- Born: Newton, Massachusetts, U.S.
- Education: Harvard University
- Occupations: Novelist, author
- Spouse: Rob LaZebnik
- Relatives: Nell Scovell (sister)

= Claire Scovell LaZebnik =

American novelist/author

Claire Scovell LaZebnik is an American novelist/author. She is the wife of American television writer Rob LaZebnik, with whom she has four children. She is also the sister of television writer Nell Scovell and of children's book writer Alice Scovell Coleman. She was raised in Newton, Mass and attended Newton South High School. She graduated from Harvard University in 1985.
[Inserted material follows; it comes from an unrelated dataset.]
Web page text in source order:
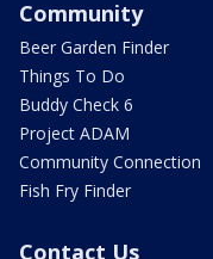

Her novels include Same as It Never Was, Knitting Under the Influence, and The Smart One and the Pretty One, the second of which defunct magazine Romantic Times said "turned into a burdensome cliche". She has co-written two books on autism with Dr. Lynn Kern Koegel of the Koegel Autism Research Center at the University of California at Santa Barbara. In the first, Overcoming Autism, she writes at the end of each chapter about her son, who was diagnosed with autism at age two and a half. In the second, Growing up on the Spectrum (2009), the everyday issues of adolescents with autism are addressed. She co-edited the cookbook SisterWriterEaters with Ann Brown.